In contrast, Muirhead cites Trump as the reason why New Hampshire voted for Democrats for federal offices.
“I think Donald Trump drove a whole bunch of people who are willing to vote Republican out of that column at the federal level,” Muirhead said. “They didn’t want Trump supporters in Congress. They didn’t want Trump supporters in the Senate. And they didn’t want Trump in the presidency.”
New Hampshire Republicans claimed victory on Wednesday, about a day before official results were confirmed. At 1 a.m. on Wednesday, the New Hampshire GOP tweeted their projected victory in the Senate and by 9 a.m. had claimed victory in the House. Sununu, in addition to individual members of the legislature, also declared victory.
“I am pleased that Granite State voters rejected the DC style politics that had crept into the State House these last two years,” Sununu tweeted Wednesday afternoon. “I am excited to get to work with our new Republican majorities to deliver results for the people of this state.”
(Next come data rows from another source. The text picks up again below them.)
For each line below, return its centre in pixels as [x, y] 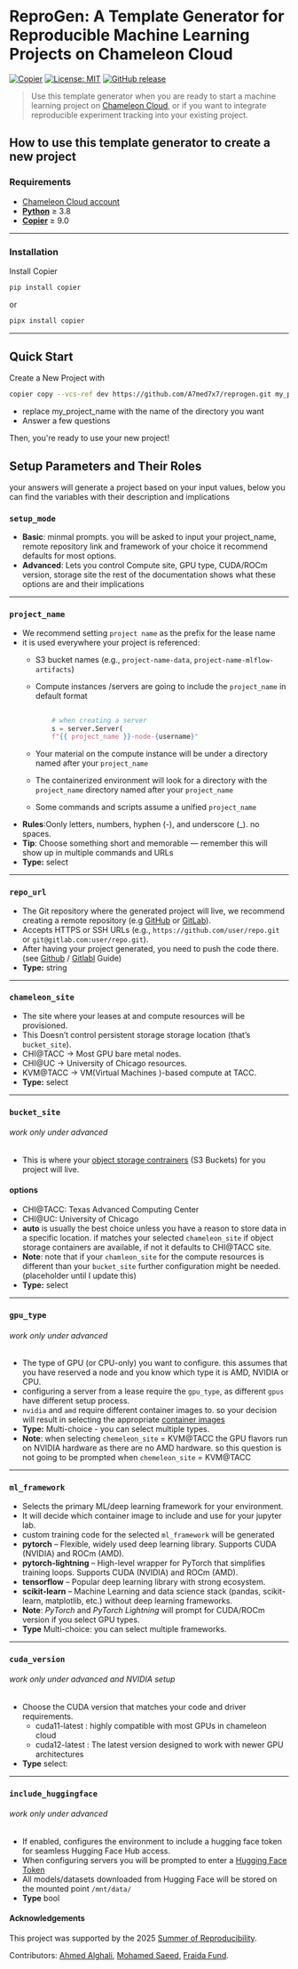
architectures [59, 1754]
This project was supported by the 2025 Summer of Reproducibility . [133, 1938]
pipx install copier [47, 321]
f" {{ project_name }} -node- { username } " [125, 737]
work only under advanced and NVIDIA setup [92, 1679]
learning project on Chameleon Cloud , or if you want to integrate [149, 105]
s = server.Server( [88, 728]
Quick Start [41, 357]
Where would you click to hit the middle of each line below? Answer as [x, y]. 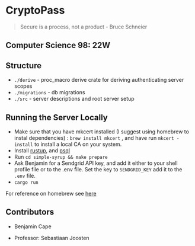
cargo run [26, 182]
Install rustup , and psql [42, 150]
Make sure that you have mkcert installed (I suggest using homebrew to [101, 132]
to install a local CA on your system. [78, 144]
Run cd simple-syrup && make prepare [61, 156]
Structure [24, 66]
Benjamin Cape [33, 226]
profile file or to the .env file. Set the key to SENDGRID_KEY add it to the [98, 169]
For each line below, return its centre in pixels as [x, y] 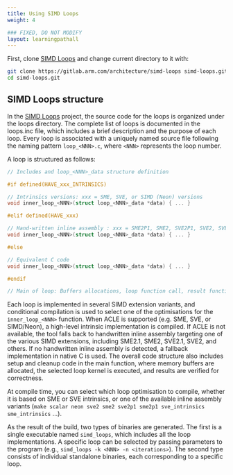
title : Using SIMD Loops [43, 14]
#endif [17, 279]
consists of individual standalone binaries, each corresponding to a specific [115, 457]
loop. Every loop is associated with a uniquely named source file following [113, 138]
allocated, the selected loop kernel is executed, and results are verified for [113, 371]
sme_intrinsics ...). [35, 414]
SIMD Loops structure [55, 100]
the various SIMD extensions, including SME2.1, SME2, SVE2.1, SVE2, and [112, 341]
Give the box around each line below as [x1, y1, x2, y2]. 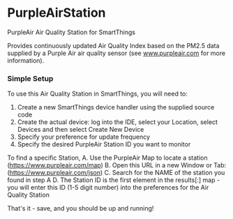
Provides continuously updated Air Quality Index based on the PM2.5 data [7, 41, 220, 50]
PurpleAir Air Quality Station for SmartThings [7, 28, 136, 36]
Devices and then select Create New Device [17, 126, 144, 134]
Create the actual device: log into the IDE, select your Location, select [17, 118, 218, 126]
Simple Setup [7, 73, 54, 83]
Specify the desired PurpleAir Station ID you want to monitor [17, 140, 191, 149]
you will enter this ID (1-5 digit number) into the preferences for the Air [7, 183, 209, 192]
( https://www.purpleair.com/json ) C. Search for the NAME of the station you [7, 169, 225, 177]

Dartmouth Democrats president Emery Rheam ’22 said that the change in Executive Council control would likely have important implications for Democrats. Rheam said that while blue, the body, which approves government contracts and nominations made by the governor, has blocked attempts by Sununu to appoint state Attorney General Gordon MacDonald as Chief Justice of the New Hampshire Supreme Court. She noted that MacDonald does not “have judicial experience and is pretty explicitly anti-choice when it comes to women’s reproductive rights.”
“As a woman, that’s frightening and disappointing,” Rheam said.
Although Republicans may have secured majorities for the next two years, their access to redistricting, which will occur in 2021, will have consequences that will extend throughout the 2020s. Other policies to be addressed by the Republican majority will likely include further tax cuts, with Sununu stating on Election Day that he will look at reducing business taxes.
Two days after the election, New Hampshire Public Radio reported many districts as having 100% of precincts reporting, yet many have not called a winner. Hanover town clerk Betsy McClain said could be due to delays in district-conducted verifications that have yet to be sent to the Secretary of State.
McClain explained that each district must submit a “Moderator’s Worksheet” to the state to provide a three-count verification of the numbers of ballots cast to ensure that there is “no significant difference” between ballot tallies. Hanover’s Moderator’s Worksheet, for example, lists 7,178 “ballots cast,” 7,188 “voters at check-in” and 7,162 “voters at check-out,” McClain said, a result that she believes are “in a reasonable margin of error” considering the “human intervention” required for this election.
Due to the fact that New Hampshire was allowed to process absentee ballots before Election Day, McClain is “very, very doubtful” that the delay in official results is due to any additional time that would be needed to count all votes.
“My sense is the Secretary of State wants to see the same sort of reconciliation from all jurisdictions before calling the office,” she said.
The Moderator’s Worksheet stipulates that moderators submit the document to their town or ward clerks within 48 hours of the closing of the polls.